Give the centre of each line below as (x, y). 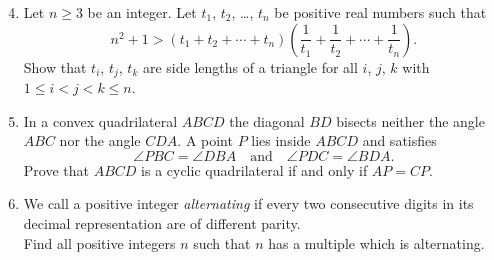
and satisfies (399, 140)
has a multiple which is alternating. (376, 242)
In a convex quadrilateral (100, 120)
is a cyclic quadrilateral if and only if (254, 169)
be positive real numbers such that (380, 12)
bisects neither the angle (410, 120)
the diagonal (267, 120)
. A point (205, 140)
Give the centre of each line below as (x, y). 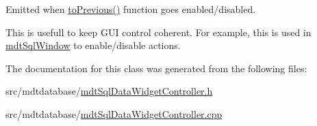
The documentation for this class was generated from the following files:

_Exercise details_: Transcribe the listing verbatim, pictures excluded.

_Exercise answer_:
Give the centre of each line below as (x, y). 
and satisfies (399, 140)
has a multiple which is alternating. (376, 242)
In a convex quadrilateral (100, 120)
is a cyclic quadrilateral if and only if (254, 169)
be positive real numbers such that (380, 12)
bisects neither the angle (410, 120)
the diagonal (267, 120)
. A point (205, 140)
Give the centre of each line below as (x, y). 
The documentation for this class was generated from the following files:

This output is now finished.